真的只因爲自己所撒的謊言,被拆穿的緣故嗎?
曾經的陸仙儀以爲是這樣的。
但是此刻,她看着柯蘊精緻的五官、靈秀的眉眼,突然意識到,她那時候那麼生氣,還有嫉妒的緣故。
柯蘊不僅僅是髮型和她重合了,還有氣質。
陸仙儀那所謂純潔的氣質,是她裝出來的。
雖然,她裝得很完美,但是,虛假的東西總是有瑕疵、總是靈氣不夠的。
柯蘊卻和她不同,柯蘊是真的氣質清澈又溫柔,還帶着一種大家小姐嬌貴傲氣的感覺。
之前對陸仙儀的讚歎,全部轉爲了對柯蘊的欣賞。
當初的陸仙儀如何能夠忍受?
那時的她,在打聽到柯蘊並沒有一個顯赫的家世之後,便暗示陸長空動手了。
之後所有的事情,都如陸仙儀所預想的那樣發生。
只是,陸仙儀當初絕不會想到,她現在會被人強迫着和柯蘊見面,甚至有求於柯蘊。
這就是所謂的風水輪流轉嗎?
陸仙儀苦澀一笑。
她腦海中的思緒無比雜亂,大概因爲陸仙儀真的是一個從溫室中長出來的人,對於這樣的場面,她甚至有那麼些難以招架。
於是沉默,之後便開始蔓延。
當陸仙儀終於察覺到這一點的時候,柯蘊問道:“你有什麼事嗎?”
柯蘊的語氣十分冰冷,帶着一種拒人於千里之外的感覺。
她邊說話邊準備關門,似乎覺得陸仙儀並不是她要找的人。
好不容易這扇門纔打開,陸仙儀自然不會讓機會白白溜走,她將手扣在了門沿上,想要阻攔柯蘊。

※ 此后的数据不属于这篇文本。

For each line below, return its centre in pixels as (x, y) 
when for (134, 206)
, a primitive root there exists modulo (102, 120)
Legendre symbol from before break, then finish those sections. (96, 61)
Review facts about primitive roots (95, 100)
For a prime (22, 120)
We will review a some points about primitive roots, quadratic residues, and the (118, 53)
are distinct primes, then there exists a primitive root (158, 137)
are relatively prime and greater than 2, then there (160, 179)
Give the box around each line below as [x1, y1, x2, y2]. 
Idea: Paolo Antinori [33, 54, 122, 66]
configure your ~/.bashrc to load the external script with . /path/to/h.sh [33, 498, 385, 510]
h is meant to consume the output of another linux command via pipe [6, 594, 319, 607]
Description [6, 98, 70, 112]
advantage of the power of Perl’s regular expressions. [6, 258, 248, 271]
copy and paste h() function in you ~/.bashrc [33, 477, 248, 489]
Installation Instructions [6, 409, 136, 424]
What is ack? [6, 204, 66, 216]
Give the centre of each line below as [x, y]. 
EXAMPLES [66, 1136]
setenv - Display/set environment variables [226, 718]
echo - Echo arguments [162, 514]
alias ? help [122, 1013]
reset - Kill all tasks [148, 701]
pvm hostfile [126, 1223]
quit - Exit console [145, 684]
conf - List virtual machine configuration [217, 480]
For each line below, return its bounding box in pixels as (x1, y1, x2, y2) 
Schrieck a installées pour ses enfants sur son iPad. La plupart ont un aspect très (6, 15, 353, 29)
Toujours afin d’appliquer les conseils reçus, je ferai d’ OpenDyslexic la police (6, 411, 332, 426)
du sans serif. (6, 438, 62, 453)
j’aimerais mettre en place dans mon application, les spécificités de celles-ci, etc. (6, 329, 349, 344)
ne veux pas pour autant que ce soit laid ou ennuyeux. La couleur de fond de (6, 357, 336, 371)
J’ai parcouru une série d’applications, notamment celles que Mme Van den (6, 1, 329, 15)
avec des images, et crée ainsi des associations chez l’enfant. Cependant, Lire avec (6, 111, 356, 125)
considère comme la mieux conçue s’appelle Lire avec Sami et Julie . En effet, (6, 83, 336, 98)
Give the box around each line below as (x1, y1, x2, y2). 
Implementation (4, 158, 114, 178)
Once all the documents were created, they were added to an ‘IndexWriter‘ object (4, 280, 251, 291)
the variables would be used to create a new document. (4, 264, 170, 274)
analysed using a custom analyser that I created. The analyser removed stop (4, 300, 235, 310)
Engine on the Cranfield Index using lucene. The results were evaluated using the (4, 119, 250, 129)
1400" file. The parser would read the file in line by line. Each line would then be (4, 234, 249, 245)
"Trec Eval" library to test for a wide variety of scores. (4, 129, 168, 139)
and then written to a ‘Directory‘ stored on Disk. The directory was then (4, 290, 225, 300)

陸仙儀這時候才發現,她太過愚蠢了,遵照那個惡魔的命令,過來準備和柯蘊談一談。
卻忘了問,自己到底應該和柯蘊談什麼。
現在回去問也來不及了,還可能惹怒那個惡魔。
情急之下,陸仙儀只能說:“我有一個關於陸家小姐的消息,要告訴你。”
察覺到柯蘊在聽了自己的話之後,明顯心動的表情,陸仙儀心中鬆了口氣。
但奈何柯蘊關門的速度太快了,力道也不輕,那扇門本就沉重,要阻攔它合上的趨勢着實困難。
陸仙儀只能眼睜睜地看着,那扇門硬生生地砸在了自己手骨上。
十指連心,劇痛一下子衝進了陸仙儀的大腦,帶着一種摧枯拉朽般的氣勢,讓陸仙儀的腦子,瞬間因爲疼痛,變得一片空白。
她受傷的那隻手,已經有了血跡。
陸仙儀甚至懷疑,她會不會已經骨折了。
她也有些佩服自己,在這樣的劇痛下,居然眼淚都沒有掉一滴。
然後,陸仙儀就強迫着自己,將注意力從疼痛中收了回來。
不管她付出了怎樣的代價,只要門沒有關上,便是一件好事。
最讓陸仙儀感覺不滿的是,即使傷到了自己,柯蘊的表情仍舊淡淡,沒有絲毫動容,也沒有任何歉意。
柯蘊語氣淡淡地問道:“哪個陸家小姐?”
她現在的表現實在不像個瘋子,但是可能是看過之前監控的緣故,陸仙儀卻覺得,她從柯蘊的眼中看見了一種,冷靜之下的極致瘋狂。
這讓陸仙儀有些不安,她的聲音有些低,回答道:“那個害了你的陸家小姐。”
“沒有誰害我!”柯蘊的聲音一下子提高了,讓陸仙儀嚇了一跳。
陸仙儀聽到柯蘊強調道:“我從來都是這樣的,我是一個正常人!我不是一個瘋子!沒有任何人害我!”
聽了柯蘊的話,陸仙儀意識到,柯蘊的確是個瘋子。